Charming as Puck(27)



“Speed dating? So the pain is over sooner?”

“I’ll go with you.”

I tilt my head at her.

Her deep blue eyes don’t blink back.

“I thought you were too busy to date,” I say slowly.

She shrugs. “Sometimes you have to scratch an itch. And sometimes you realize you don’t want to wake up in your forties after putting so much into building a career that you forget to build a life.”

She is the oldest of our group, so I shouldn’t be surprised. “You think we can find our someones at a game bar?”

“No, but it’s a good start.”

“Kami. Give me one more chance.” Muffy gives me the puppy dog eyes, the ones that say you know I’m trying, and I can’t move out from living with my mother until my business gets more successful, and you have to throw back a lot of worms before you catch the shark, which is an odd thing for her to say, except it’s Muffy, so it kind of makes sense.

“The odds are against us,” I tell Muffy. “Even at speed dating, we’d probably come away more disappointed than excited.”

“That’s ridiculous,” Alina informs me. “I’m no math genius, but you’ve barely started looking. Plus, you’re smart, you’re pretty, and you’re sweet. You’re like the holy grail that all men are looking for.”

Some of the adrenaline from the wine bar rolls back onto the shore, with a few extra surf crashes added from the residual fury I’m feeling toward Nick. “I don’t want to be wanted for being smart, pretty, and sweet. That’s so…so…generic. And it sets expectations really high that I’ll stay smart, pretty, and sweet. I don’t feel sweet. I don’t want to be sweet. Sweet is passive and gets stepped all over because sweet never fights back. And one day I’ll have crow’s feet and liver spots. Which means all that will be left is smart, which we all know is code for boring, because who wants to sit around and listen to Aunt Kami talk about how she made smart decisions all through her twenties and thirties and that’s why she’s alone with just her sixteen dogs and her four cats, two parakeets, and a token sloth?”

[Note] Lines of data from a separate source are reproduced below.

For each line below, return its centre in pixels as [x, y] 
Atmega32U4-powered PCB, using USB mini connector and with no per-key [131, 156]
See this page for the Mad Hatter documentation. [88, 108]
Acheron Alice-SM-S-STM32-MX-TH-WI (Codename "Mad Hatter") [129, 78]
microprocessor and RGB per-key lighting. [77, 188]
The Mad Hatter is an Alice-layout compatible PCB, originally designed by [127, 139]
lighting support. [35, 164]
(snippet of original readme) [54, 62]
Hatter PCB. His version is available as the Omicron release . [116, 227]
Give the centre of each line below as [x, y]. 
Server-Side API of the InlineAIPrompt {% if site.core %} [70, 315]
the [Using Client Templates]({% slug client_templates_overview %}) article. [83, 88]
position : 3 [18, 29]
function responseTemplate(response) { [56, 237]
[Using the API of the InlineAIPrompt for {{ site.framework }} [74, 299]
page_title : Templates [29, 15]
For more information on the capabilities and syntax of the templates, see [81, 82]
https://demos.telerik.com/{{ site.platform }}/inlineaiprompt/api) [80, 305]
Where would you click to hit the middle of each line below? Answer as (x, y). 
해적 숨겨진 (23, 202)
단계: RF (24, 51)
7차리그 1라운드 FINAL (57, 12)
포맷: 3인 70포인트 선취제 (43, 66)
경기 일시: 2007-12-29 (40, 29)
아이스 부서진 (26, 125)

“Oh, can I have a sloth too?” Alina asks. “They’re stupidly cute. Did you see the stuffed ones at—never mind.”

“There’s also the not-normal factor working against us,” Maren points out.

“Did you just say we’re not normal?” Muffy asks.

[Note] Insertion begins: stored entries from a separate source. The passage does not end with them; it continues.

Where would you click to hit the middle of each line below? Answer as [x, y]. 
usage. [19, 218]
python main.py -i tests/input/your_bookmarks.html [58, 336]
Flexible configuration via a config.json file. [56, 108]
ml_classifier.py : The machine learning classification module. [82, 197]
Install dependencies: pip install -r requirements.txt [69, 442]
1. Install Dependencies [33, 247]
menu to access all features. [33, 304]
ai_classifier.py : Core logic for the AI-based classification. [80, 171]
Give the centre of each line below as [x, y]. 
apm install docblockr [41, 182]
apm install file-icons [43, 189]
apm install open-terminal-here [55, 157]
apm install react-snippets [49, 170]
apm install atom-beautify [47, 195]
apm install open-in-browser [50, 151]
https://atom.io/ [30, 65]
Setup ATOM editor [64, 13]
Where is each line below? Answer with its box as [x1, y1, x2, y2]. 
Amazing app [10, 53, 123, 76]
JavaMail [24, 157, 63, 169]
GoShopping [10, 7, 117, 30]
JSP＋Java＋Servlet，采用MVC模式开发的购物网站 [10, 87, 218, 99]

Sugarbear moos—I mean, barks like she, too, is offended.

“No, I’m saying we have a skewed version of normal,” Maren replies, quite politely, because I think we’d all agree that Muffy isn’t normal, though I’ve always loved her for marching to the beat of her own kazoo. “We’re so far from normal, we wouldn’t know normal if it knocked on the door and informed us it was normal.”

I open my mouth to argue, except I started my week by finding a home for a calf that was put in a professional hockey player’s condo, and I just punched one of my best friend’s ex-boyfriends for calling me a bitch and insulting my cousin on a blind date.

“That’s crazy,” Muffy says. “You four are all totally normal.” She shoots a glance at Felicity, the ventriloquist married to a giant of a silent hockey player, and adds, “Okay, most of you are normal.”

“How many women do you know who have half of a professional hockey team in their contact list?” Alina asks, clearly agreeing with Maren’s assessment.

Muffy opens her mouth, peers at the four of us, then closes it with a frown.

“Exactly,” Alina says with a sigh. “That’s not normal. And Maren’s two degrees of separation from Beck Ryder.”

“Former boy banders who are now underwear models don’t really count, do they?” Maren wrinkles her nose.

“Boy bands totally count,” Muffy says eagerly.

Maren rolls her eyes. “Everyone on the entire planet is at most six degrees of separation from some kind of celebrity. But I’ll give you that we talk to more men with six-packs and swollen bank accounts in any given week than most women do in a lifetime.”

“I see tons of normal men at work,” I say.

“Would you date any of them?”

“It’s really not right to date patients.”

“Your patients are animals,” Alina points out. “I don’t think it’s unethical for you to date doggy daddies. You’re making excuses.”

I sink lower in my seat, disrupting all three of my dogs, because she’s right.

Brown-haired, green-eyed hockey goaltenders are my biggest weakness, and they’re in short supply. Which means if I’m serious about finding a future, I need to get out there and look more.

Dixie climbs out of the pile to lick my face while Tiger dashes for another round of playing with the sleepy cow-puppy.

“Do you think hypnosis would help me get over him?” I ask.

“I think speed dating will help you take the first few steps,” Maren replies. “Plus, we get to do it over Skee-Ball. Even if the dudes are duds, we get to have some fun.”

“All right. Speed dating it is.”

Felicity gives me a funny look but stays silent.

Actually, she’s been really silent for most of the time since she walked in the door.